= EXERCISE INSTRUCTIONS =
Write the data out again exactly, with every picture removed.
Segment Open
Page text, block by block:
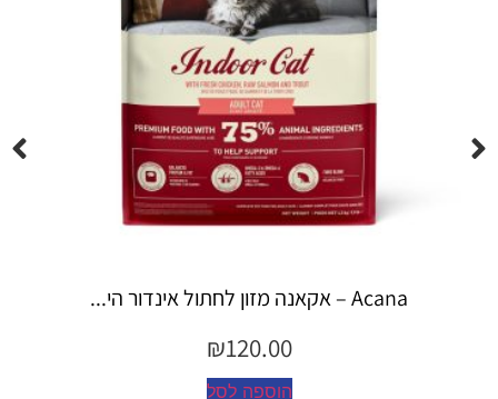
Espree – שמפו 355 מ"ל יערות ה...
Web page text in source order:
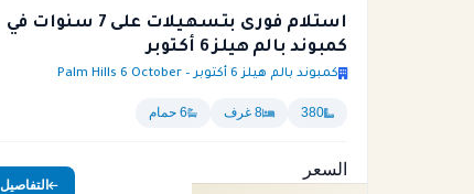
استلام فورى بتسهيلات على 7 سنوات في
كمبوند بالم هيلز 6 أكتوبر
كمبوند بالم هيلز 6 أكتوبر – Palm Hills 6 October
380 8 غرف 6 حمام
السعر
التفاصيل
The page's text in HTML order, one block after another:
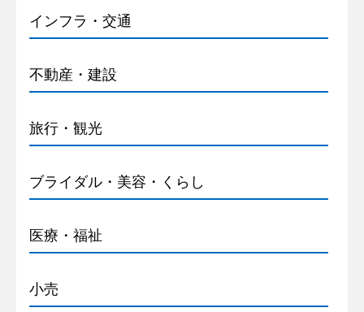
インフラ・交通
不動産・建設
旅行・観光
ブライダル・美容・くらし
医療・福祉
小売
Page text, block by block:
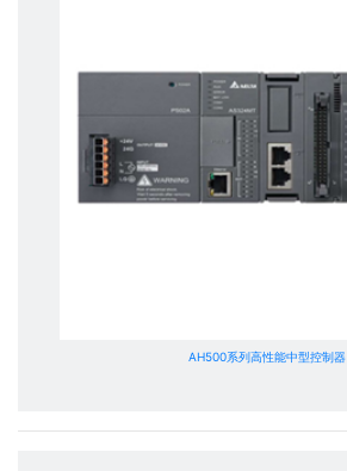
AH500系列高性能中型控制器
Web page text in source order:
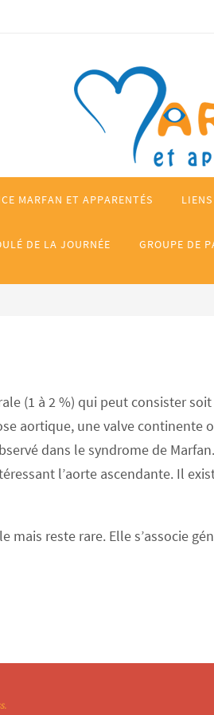
MARFAN ET APPARENTÉS
DE LA JOURNÉE GROUPE DE
(1 à 2 %) qui peut consister soit
aortique, une valve
dans le syndrome de
l’aorte ascendante. Il
reste rare. Elle s’associe
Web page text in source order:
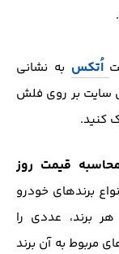
اُتکس به نشانی
سایت بر روی فلش
کنید.
قیمت روز
برند‌های خودرو
برند، عددی را
مربوط به آن برند
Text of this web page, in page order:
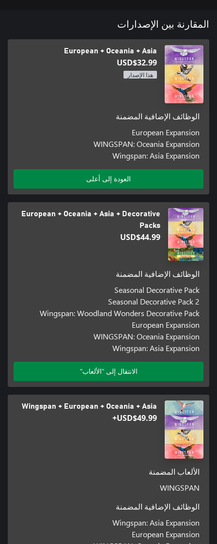
المقارنة بين الإصدارات
European + Oceania + Asia
USD$32.99
هذا الإصدار
الوظائف الإضافية المضمنة
European Expansion
WINGSPAN: Oceania Expansion
Wingspan: Asia Expansion
العودة إلى أعلى
European + Oceania + Asia + Decorative
Packs
USD$44.99
الوظائف الإضافية المضمنة
Seasonal Decorative Pack
Seasonal Decorative Pack 2
Wingspan: Woodland Wonders Decorative Pack
European Expansion
WINGSPAN: Oceania Expansion
Wingspan: Asia Expansion
الانتقال إلى "الألعاب"
Wingspan + European + Oceania + Asia
USD$49.99+
الألعاب المضمنة
WINGSPAN
الوظائف الإضافية المضمنة
Wingspan: Asia Expansion
European Expansion
Segment Closed
= ANSWER AREA =
Page text, block by block:
Espree – שמפו 355 מ"ל יערות ה...
Web page text in source order:
استلام فورى بتسهيلات على 7 سنوات في
كمبوند بالم هيلز 6 أكتوبر
كمبوند بالم هيلز 6 أكتوبر – Palm Hills 6 October
380 8 غرف 6 حمام
السعر
التفاصيل
The page's text in HTML order, one block after another:
インフラ・交通
不動産・建設
旅行・観光
ブライダル・美容・くらし
医療・福祉
小売
Page text, block by block:
AH500系列高性能中型控制器
Web page text in source order:
MARFAN ET APPARENTÉS
DE LA JOURNÉE GROUPE DE
(1 à 2 %) qui peut consister soit
aortique, une valve
dans le syndrome de
l’aorte ascendante. Il
reste rare. Elle s’associe
Web page text in source order:
اُتکس به نشانی
سایت بر روی فلش
کنید.
قیمت روز
برند‌های خودرو
برند، عددی را
مربوط به آن برند
Text of this web page, in page order:
المقارنة بين الإصدارات
European + Oceania + Asia
USD$32.99
هذا الإصدار
الوظائف الإضافية المضمنة
European Expansion
WINGSPAN: Oceania Expansion
Wingspan: Asia Expansion
العودة إلى أعلى
European + Oceania + Asia + Decorative
Packs
USD$44.99
الوظائف الإضافية المضمنة
Seasonal Decorative Pack
Seasonal Decorative Pack 2
Wingspan: Woodland Wonders Decorative Pack
European Expansion
WINGSPAN: Oceania Expansion
Wingspan: Asia Expansion
الانتقال إلى "الألعاب"
Wingspan + European + Oceania + Asia
USD$49.99+
الألعاب المضمنة
WINGSPAN
الوظائف الإضافية المضمنة
Wingspan: Asia Expansion
European Expansion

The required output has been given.